### Stored data entries

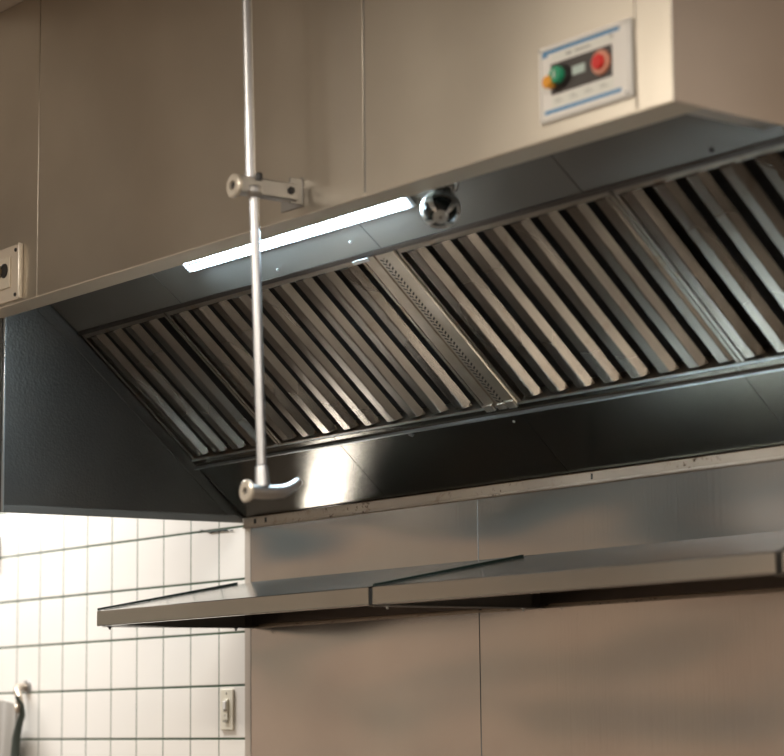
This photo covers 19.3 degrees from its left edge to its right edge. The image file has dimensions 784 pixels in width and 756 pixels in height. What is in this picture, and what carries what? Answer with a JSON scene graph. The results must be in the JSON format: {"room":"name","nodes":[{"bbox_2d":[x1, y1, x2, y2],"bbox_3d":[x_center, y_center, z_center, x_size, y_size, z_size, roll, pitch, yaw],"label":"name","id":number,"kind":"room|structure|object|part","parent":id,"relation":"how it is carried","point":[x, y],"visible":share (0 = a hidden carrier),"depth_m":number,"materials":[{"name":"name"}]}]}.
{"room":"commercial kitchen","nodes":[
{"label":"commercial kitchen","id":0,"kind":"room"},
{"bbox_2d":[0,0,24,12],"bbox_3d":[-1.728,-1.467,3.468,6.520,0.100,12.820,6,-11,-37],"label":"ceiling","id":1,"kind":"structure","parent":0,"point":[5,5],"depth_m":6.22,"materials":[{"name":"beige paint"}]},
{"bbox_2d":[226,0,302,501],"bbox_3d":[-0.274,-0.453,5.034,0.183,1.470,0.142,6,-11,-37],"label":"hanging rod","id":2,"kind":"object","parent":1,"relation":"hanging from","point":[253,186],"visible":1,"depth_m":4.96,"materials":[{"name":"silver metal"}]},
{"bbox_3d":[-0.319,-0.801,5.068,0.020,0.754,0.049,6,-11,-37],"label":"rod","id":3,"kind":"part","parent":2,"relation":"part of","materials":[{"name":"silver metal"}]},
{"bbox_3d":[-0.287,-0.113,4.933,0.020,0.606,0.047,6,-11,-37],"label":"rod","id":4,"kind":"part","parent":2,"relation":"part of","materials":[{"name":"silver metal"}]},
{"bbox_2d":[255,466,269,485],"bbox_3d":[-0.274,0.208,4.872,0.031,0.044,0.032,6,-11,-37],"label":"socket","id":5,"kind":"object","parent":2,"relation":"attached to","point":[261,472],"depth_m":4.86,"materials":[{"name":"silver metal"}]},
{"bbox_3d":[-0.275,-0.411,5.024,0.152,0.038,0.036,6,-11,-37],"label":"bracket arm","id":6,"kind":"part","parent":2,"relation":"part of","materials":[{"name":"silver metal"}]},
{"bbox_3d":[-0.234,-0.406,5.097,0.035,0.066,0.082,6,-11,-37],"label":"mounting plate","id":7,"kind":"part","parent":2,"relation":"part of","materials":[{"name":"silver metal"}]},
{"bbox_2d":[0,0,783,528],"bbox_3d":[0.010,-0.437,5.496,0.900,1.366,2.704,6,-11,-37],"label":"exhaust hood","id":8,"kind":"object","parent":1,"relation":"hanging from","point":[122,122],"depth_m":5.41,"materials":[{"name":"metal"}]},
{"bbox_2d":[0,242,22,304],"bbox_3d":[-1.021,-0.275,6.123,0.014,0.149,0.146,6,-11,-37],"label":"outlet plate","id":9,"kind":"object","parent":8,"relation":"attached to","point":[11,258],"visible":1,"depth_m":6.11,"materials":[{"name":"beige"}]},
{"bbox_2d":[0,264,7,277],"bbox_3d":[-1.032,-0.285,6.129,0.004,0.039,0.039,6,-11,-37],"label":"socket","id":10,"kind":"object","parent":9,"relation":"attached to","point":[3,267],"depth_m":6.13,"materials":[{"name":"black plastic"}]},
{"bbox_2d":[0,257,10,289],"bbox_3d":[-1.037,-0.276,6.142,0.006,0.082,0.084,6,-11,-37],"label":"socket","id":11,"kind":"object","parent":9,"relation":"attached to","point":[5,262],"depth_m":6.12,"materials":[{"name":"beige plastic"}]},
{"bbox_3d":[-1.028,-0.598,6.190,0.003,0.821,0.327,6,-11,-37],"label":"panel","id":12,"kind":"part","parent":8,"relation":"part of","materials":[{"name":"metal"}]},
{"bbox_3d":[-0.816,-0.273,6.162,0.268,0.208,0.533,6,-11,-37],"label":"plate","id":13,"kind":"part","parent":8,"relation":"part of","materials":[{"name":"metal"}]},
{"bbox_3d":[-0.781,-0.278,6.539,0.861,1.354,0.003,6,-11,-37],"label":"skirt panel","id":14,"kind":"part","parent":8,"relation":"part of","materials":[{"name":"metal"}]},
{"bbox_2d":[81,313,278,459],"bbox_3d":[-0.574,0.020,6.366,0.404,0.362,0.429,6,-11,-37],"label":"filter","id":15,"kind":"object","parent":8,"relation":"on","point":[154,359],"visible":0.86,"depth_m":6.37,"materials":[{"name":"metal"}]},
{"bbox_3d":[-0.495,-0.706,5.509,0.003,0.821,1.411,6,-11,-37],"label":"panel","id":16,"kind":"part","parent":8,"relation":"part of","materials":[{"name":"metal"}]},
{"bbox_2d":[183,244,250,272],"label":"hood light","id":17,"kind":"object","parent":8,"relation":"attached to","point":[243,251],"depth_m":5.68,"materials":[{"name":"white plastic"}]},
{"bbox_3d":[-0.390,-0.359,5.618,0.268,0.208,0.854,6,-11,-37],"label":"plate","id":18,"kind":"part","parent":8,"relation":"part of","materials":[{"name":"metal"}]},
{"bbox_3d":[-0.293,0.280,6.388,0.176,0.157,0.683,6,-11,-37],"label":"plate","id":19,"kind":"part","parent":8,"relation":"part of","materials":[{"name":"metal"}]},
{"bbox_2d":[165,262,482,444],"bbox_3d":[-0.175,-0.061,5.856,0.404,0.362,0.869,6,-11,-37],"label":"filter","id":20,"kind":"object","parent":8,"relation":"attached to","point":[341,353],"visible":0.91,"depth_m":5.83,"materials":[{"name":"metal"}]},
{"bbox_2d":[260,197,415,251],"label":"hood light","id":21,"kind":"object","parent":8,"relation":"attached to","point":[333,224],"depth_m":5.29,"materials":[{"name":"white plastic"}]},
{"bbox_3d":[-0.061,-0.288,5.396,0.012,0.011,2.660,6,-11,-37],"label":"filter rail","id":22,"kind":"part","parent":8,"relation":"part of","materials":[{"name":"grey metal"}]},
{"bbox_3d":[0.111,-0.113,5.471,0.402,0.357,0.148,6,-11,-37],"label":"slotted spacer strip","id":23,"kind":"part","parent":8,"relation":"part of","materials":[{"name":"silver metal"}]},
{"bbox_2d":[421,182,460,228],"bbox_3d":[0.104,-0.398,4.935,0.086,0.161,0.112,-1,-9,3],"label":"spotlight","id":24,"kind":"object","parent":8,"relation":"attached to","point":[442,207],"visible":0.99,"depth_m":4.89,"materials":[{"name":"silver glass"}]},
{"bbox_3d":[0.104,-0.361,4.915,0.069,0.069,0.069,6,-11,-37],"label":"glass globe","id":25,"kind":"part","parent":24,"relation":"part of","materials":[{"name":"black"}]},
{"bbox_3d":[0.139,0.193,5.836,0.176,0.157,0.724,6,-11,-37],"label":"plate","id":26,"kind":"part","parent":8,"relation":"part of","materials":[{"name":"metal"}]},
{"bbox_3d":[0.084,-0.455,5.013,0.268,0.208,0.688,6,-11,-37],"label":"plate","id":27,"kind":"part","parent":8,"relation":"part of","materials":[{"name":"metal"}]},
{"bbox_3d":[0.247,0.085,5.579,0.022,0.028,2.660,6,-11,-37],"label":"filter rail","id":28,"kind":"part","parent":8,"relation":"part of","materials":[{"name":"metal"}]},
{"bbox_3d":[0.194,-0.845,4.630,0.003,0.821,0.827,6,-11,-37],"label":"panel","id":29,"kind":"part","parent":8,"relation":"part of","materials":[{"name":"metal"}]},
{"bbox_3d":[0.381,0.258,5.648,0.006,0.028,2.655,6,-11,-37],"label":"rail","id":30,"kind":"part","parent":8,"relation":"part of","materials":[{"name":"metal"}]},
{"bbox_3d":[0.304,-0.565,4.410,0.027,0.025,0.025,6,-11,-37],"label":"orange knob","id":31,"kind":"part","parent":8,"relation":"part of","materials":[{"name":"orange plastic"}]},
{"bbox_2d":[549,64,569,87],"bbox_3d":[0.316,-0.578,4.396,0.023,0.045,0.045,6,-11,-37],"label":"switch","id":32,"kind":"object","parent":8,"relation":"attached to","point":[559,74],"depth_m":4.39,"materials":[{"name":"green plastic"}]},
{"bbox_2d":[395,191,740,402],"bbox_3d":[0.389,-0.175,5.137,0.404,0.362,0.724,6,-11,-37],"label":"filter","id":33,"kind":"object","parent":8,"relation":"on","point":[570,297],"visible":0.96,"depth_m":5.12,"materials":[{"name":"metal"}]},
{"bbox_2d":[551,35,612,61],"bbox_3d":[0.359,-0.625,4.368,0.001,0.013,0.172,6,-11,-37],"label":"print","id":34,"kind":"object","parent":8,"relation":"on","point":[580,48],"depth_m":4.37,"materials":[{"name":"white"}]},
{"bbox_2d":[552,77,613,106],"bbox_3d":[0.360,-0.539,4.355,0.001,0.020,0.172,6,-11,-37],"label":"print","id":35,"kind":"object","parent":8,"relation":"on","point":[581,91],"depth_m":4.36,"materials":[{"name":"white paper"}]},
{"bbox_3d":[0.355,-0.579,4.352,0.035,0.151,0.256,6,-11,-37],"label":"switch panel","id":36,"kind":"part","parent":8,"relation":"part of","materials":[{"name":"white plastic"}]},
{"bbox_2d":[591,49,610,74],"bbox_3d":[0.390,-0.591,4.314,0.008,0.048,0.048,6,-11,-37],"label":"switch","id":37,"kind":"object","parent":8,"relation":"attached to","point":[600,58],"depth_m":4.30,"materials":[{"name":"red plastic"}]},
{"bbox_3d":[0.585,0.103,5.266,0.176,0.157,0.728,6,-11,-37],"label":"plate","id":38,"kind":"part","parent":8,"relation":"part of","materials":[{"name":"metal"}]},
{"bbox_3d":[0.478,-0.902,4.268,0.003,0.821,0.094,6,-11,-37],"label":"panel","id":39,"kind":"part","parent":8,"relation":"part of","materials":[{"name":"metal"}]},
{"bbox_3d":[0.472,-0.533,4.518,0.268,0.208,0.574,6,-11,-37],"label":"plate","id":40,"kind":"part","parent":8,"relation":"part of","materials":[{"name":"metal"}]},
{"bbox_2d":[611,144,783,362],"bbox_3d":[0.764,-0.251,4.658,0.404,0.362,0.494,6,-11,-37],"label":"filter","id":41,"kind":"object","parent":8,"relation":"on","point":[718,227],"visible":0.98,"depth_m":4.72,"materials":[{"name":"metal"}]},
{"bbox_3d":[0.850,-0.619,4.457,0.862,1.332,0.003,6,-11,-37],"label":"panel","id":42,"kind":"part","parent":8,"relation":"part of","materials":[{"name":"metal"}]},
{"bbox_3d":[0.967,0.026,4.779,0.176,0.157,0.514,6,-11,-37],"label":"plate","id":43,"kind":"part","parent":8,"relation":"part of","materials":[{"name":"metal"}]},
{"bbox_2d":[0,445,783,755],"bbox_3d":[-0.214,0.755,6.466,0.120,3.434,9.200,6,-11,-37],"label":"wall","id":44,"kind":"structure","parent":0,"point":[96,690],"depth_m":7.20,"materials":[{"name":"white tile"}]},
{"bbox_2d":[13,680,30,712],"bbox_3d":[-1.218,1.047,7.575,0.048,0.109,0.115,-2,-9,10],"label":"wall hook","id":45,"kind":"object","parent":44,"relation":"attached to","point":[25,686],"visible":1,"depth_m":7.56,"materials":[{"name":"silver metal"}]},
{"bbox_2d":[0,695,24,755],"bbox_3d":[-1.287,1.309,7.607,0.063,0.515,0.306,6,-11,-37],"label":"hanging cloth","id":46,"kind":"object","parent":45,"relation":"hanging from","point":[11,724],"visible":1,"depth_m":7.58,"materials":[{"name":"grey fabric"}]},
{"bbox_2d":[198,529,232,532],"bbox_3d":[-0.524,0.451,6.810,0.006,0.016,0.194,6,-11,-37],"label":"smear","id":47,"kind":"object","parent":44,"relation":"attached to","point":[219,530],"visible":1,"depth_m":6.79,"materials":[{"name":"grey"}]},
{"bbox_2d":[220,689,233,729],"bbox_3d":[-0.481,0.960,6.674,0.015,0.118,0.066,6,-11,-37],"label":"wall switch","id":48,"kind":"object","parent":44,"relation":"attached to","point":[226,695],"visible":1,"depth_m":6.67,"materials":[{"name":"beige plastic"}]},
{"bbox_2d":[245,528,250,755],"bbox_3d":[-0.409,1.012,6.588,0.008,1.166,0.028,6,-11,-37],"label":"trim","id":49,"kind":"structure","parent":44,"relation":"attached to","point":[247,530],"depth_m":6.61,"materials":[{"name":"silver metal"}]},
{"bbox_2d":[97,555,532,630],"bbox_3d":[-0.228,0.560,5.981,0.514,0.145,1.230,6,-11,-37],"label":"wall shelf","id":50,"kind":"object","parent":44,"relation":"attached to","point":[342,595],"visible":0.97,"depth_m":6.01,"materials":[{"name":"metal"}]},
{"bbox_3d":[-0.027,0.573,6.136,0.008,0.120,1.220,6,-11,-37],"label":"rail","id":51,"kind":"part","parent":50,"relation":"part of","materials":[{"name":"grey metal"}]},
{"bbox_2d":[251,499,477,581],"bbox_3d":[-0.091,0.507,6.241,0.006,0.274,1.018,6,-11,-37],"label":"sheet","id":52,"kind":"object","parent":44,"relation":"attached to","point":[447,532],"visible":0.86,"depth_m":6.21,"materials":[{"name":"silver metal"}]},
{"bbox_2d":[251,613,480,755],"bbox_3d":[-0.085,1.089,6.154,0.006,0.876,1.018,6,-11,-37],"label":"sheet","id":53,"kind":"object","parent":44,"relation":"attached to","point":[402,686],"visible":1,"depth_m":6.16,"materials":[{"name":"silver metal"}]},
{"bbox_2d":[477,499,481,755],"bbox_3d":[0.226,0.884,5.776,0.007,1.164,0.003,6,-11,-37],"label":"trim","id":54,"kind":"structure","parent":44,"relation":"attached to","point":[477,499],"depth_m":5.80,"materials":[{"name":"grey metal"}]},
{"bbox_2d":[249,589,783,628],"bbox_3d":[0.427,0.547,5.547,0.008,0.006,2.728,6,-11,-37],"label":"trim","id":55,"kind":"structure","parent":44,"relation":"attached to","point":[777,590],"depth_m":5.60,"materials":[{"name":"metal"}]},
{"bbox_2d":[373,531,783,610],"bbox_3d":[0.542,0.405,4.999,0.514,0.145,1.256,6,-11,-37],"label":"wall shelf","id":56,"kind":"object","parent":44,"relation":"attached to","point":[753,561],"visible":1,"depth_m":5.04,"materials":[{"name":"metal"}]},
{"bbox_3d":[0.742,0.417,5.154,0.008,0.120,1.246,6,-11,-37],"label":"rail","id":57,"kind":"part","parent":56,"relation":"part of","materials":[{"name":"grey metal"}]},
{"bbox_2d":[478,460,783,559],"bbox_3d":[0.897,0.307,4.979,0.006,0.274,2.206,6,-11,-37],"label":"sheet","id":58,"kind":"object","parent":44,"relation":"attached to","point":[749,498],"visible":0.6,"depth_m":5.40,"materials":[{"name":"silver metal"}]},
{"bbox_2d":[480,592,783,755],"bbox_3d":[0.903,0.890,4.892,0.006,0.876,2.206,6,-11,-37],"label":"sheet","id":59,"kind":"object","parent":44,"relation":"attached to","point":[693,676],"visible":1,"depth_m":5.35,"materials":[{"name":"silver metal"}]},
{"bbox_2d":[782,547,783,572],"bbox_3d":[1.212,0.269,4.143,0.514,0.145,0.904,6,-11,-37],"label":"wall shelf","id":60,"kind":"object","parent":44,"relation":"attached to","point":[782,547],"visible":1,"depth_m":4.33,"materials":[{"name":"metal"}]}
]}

### Activity
Check each line of the records for the word "white" and extract those that contain it.

### Written response
{"bbox_2d":[183,244,250,272],"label":"hood light","id":17,"kind":"object","parent":8,"relation":"attached to","point":[243,251],"depth_m":5.68,"materials":[{"name":"white plastic"}]},
{"bbox_2d":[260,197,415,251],"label":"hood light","id":21,"kind":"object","parent":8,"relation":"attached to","point":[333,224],"depth_m":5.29,"materials":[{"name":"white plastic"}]},
{"bbox_2d":[551,35,612,61],"bbox_3d":[0.359,-0.625,4.368,0.001,0.013,0.172,6,-11,-37],"label":"print","id":34,"kind":"object","parent":8,"relation":"on","point":[580,48],"depth_m":4.37,"materials":[{"name":"white"}]},
{"bbox_2d":[552,77,613,106],"bbox_3d":[0.360,-0.539,4.355,0.001,0.020,0.172,6,-11,-37],"label":"print","id":35,"kind":"object","parent":8,"relation":"on","point":[581,91],"depth_m":4.36,"materials":[{"name":"white paper"}]},
{"bbox_3d":[0.355,-0.579,4.352,0.035,0.151,0.256,6,-11,-37],"label":"switch panel","id":36,"kind":"part","parent":8,"relation":"part of","materials":[{"name":"white plastic"}]},
{"bbox_2d":[0,445,783,755],"bbox_3d":[-0.214,0.755,6.466,0.120,3.434,9.200,6,-11,-37],"label":"wall","id":44,"kind":"structure","parent":0,"point":[96,690],"depth_m":7.20,"materials":[{"name":"white tile"}]},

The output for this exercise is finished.